Try it | Give back the data exactly, with no images.

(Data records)

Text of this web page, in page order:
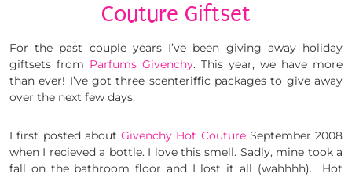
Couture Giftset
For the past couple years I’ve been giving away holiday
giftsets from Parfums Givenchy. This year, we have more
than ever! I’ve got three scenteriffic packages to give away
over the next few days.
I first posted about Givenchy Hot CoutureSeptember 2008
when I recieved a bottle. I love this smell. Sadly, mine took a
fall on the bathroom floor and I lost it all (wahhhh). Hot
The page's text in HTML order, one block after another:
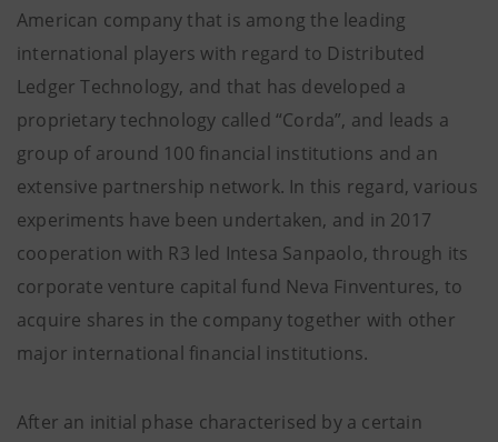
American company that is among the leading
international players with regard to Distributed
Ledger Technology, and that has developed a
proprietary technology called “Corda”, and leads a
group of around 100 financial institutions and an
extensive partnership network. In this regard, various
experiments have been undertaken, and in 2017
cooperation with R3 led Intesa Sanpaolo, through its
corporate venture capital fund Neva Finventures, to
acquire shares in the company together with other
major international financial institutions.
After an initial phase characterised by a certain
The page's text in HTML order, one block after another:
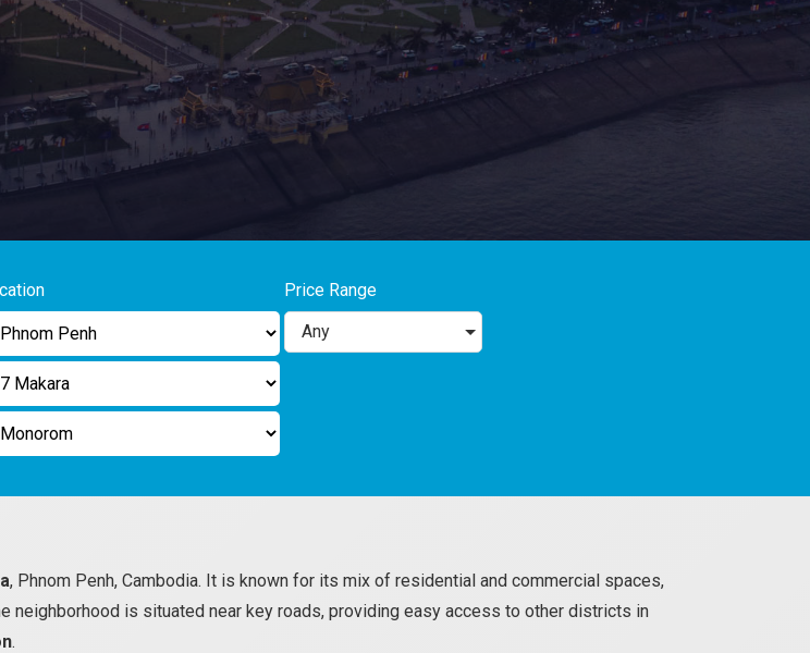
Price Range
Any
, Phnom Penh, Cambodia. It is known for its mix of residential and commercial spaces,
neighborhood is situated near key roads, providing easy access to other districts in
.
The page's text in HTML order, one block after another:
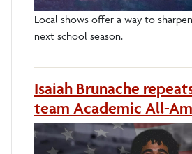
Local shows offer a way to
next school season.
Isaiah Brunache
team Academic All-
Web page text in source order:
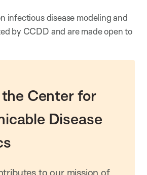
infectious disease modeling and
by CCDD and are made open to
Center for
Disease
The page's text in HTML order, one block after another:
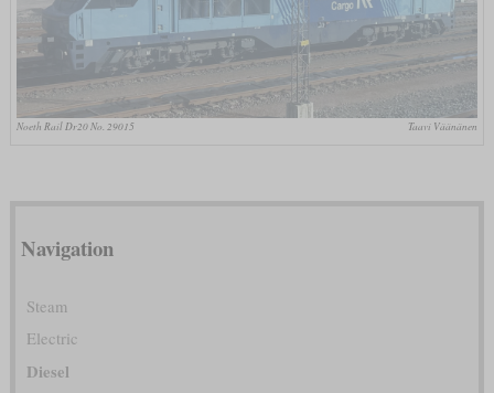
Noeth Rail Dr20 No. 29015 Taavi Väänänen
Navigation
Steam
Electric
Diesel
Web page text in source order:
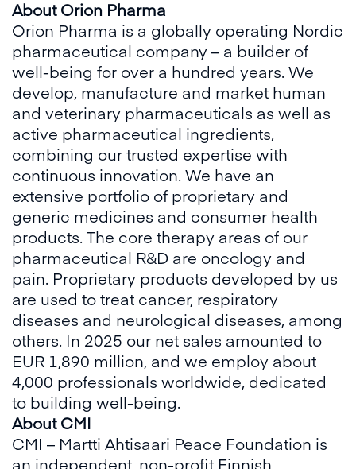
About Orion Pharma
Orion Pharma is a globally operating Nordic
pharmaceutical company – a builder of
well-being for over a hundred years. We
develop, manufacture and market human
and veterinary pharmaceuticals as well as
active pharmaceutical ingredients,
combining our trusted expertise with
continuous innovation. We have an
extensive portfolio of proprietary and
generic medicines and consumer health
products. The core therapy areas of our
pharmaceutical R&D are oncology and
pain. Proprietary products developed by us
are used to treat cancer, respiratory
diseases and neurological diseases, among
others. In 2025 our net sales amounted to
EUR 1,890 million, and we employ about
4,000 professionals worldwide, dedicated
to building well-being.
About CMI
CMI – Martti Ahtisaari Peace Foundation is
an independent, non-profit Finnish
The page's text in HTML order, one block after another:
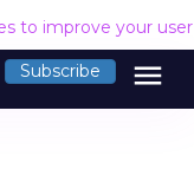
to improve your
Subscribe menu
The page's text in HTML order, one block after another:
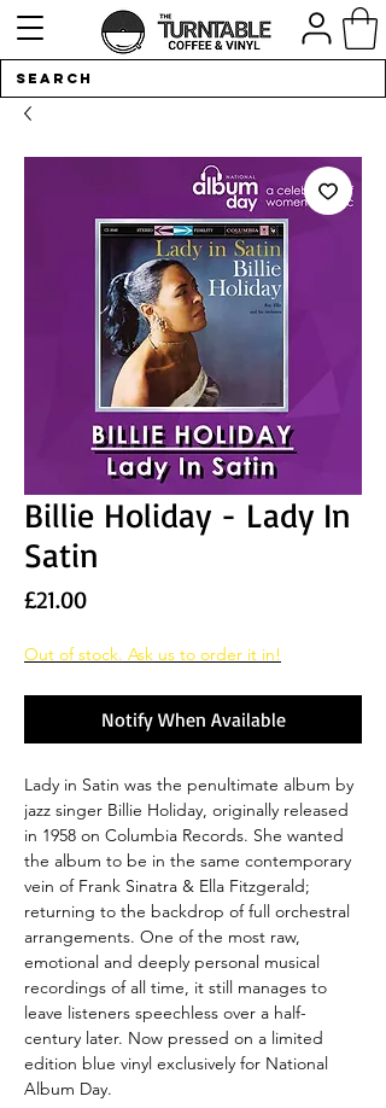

Solution to this task |
Text of this web page, in page order:
Couture Giftset
For the past couple years I’ve been giving away holiday
giftsets from Parfums Givenchy. This year, we have more
than ever! I’ve got three scenteriffic packages to give away
over the next few days.
I first posted about Givenchy Hot CoutureSeptember 2008
when I recieved a bottle. I love this smell. Sadly, mine took a
fall on the bathroom floor and I lost it all (wahhhh). Hot
The page's text in HTML order, one block after another:
American company that is among the leading
international players with regard to Distributed
Ledger Technology, and that has developed a
proprietary technology called “Corda”, and leads a
group of around 100 financial institutions and an
extensive partnership network. In this regard, various
experiments have been undertaken, and in 2017
cooperation with R3 led Intesa Sanpaolo, through its
corporate venture capital fund Neva Finventures, to
acquire shares in the company together with other
major international financial institutions.
After an initial phase characterised by a certain
The page's text in HTML order, one block after another:
Price Range
Any
, Phnom Penh, Cambodia. It is known for its mix of residential and commercial spaces,
neighborhood is situated near key roads, providing easy access to other districts in
.
The page's text in HTML order, one block after another:
Local shows offer a way to
next school season.
Isaiah Brunache
team Academic All-
Web page text in source order:
infectious disease modeling and
by CCDD and are made open to
Center for
Disease
The page's text in HTML order, one block after another:
Noeth Rail Dr20 No. 29015 Taavi Väänänen
Navigation
Steam
Electric
Diesel
Web page text in source order:
About Orion Pharma
Orion Pharma is a globally operating Nordic
pharmaceutical company – a builder of
well-being for over a hundred years. We
develop, manufacture and market human
and veterinary pharmaceuticals as well as
active pharmaceutical ingredients,
combining our trusted expertise with
continuous innovation. We have an
extensive portfolio of proprietary and
generic medicines and consumer health
products. The core therapy areas of our
pharmaceutical R&D are oncology and
pain. Proprietary products developed by us
are used to treat cancer, respiratory
diseases and neurological diseases, among
others. In 2025 our net sales amounted to
EUR 1,890 million, and we employ about
4,000 professionals worldwide, dedicated
to building well-being.
About CMI
CMI – Martti Ahtisaari Peace Foundation is
an independent, non-profit Finnish
The page's text in HTML order, one block after another:
to improve your
Subscribe menu
The page's text in HTML order, one block after another:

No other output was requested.